*THE TASK:*
In the entries below, find the line with "Options [21, 103]" and the line with "composer install [32, 150]". Return those two lines and all lines between them, exactly.

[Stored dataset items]

▼

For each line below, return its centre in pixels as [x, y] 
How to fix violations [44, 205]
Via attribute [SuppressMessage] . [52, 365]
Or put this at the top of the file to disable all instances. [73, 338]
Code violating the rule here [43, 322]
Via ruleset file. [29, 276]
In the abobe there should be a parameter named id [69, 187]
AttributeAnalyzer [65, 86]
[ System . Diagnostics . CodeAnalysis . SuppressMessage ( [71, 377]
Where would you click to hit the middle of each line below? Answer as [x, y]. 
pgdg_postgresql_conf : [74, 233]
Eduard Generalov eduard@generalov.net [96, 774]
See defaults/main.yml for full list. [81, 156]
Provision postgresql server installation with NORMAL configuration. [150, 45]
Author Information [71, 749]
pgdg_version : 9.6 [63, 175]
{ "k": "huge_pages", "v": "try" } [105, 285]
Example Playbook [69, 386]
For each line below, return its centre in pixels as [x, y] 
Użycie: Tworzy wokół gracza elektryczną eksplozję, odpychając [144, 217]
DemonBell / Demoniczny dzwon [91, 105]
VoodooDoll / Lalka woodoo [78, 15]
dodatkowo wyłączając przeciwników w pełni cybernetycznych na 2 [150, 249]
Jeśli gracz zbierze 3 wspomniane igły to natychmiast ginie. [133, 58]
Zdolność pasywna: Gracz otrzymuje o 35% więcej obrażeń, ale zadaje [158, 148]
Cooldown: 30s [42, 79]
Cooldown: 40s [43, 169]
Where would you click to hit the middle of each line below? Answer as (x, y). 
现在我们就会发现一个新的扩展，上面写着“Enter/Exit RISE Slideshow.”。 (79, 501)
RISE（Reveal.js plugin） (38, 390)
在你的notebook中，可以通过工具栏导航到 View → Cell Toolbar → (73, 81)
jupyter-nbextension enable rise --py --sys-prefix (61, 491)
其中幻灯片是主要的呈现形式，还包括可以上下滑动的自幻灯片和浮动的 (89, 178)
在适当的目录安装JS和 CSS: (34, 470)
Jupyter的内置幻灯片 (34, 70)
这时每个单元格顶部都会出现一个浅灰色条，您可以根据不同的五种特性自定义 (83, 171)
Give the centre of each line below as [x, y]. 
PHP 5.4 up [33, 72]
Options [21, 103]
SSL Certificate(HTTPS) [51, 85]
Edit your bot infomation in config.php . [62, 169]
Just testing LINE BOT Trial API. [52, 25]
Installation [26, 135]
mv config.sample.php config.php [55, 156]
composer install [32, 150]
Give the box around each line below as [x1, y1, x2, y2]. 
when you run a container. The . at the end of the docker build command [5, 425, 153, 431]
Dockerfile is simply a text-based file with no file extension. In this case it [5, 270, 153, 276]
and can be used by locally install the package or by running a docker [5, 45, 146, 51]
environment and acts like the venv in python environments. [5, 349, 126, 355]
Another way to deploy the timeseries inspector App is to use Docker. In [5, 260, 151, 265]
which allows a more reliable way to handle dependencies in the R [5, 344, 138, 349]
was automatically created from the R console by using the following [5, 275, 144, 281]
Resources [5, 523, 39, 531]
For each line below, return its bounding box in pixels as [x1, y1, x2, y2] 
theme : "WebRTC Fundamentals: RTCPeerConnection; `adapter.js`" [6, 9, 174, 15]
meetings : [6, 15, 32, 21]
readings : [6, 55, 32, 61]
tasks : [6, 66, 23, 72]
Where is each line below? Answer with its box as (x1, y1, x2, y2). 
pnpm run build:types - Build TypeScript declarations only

▲
▼

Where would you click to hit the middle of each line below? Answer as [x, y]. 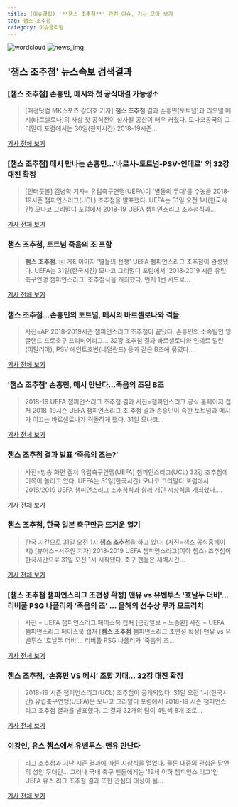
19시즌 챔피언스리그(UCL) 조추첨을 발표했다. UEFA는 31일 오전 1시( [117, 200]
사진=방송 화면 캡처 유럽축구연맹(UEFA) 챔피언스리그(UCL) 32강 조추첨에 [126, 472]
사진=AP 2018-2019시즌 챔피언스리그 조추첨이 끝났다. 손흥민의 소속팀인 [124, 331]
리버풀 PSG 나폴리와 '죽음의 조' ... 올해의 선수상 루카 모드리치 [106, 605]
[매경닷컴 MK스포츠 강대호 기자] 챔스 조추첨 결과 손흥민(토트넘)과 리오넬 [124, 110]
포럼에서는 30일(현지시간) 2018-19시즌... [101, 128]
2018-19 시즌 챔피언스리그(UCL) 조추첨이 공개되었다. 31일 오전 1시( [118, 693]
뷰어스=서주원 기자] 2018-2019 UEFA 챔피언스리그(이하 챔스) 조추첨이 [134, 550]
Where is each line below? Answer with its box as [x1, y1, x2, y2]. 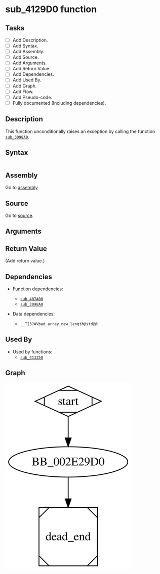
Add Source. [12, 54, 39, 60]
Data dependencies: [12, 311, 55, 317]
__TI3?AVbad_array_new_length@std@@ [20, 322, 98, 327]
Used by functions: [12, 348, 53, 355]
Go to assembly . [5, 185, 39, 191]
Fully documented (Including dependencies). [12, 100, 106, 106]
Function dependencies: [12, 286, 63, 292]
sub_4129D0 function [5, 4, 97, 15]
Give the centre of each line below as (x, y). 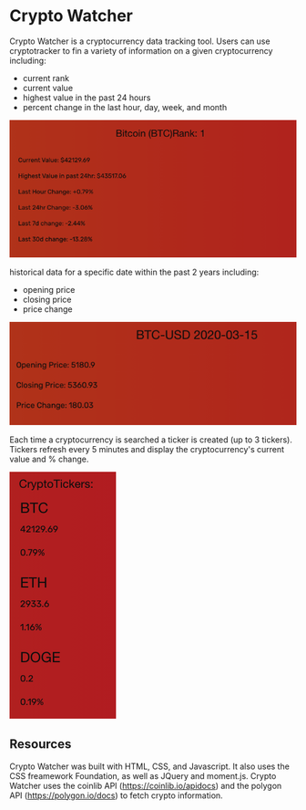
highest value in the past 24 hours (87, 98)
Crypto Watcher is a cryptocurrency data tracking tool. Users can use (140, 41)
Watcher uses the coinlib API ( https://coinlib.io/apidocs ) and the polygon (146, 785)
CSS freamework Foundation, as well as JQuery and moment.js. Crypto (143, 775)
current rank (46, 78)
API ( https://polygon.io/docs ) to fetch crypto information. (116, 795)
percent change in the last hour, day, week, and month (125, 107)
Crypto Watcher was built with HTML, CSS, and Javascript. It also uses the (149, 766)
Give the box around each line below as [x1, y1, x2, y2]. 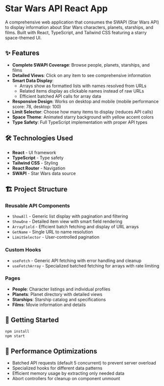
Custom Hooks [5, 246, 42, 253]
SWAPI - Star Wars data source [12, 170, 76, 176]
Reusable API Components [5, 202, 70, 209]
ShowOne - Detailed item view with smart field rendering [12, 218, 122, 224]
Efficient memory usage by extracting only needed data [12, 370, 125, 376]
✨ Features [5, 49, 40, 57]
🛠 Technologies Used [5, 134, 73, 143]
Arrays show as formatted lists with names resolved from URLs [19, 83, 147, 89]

▲
▼

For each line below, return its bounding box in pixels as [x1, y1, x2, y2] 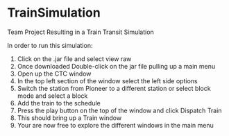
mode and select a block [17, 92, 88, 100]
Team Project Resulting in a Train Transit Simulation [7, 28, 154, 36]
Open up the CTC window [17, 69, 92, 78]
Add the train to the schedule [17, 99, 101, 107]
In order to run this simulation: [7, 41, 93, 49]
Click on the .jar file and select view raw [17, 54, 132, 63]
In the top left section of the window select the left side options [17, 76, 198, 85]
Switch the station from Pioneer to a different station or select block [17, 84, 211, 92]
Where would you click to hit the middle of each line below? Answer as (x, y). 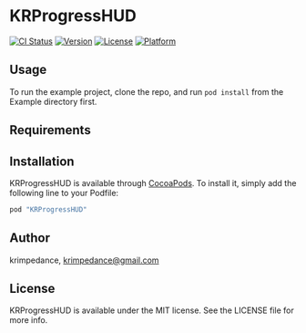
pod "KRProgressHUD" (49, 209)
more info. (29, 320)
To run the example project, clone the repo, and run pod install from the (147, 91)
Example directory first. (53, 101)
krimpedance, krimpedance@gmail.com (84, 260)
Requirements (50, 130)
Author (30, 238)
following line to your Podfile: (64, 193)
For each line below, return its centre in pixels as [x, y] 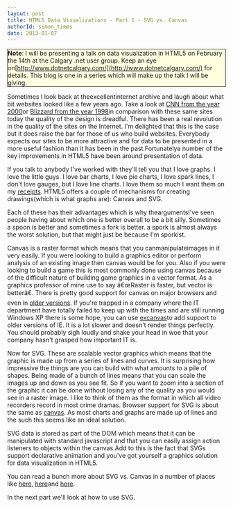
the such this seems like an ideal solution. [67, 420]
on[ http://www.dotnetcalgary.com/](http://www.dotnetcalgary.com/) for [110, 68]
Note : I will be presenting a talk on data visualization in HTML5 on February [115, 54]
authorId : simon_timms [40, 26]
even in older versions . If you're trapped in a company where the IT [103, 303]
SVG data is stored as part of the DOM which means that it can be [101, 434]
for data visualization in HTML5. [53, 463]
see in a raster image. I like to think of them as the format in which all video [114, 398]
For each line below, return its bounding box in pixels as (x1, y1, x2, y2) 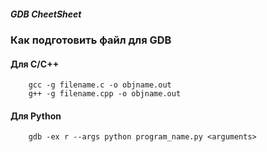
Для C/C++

▲

*RESULT FOR THIS EXERCISE:*
Options [21, 103]
SSL Certificate(HTTPS) [51, 85]
Edit your bot infomation in config.php . [62, 169]
Just testing LINE BOT Trial API. [52, 25]
Installation [26, 135]
mv config.sample.php config.php [55, 156]
composer install [32, 150]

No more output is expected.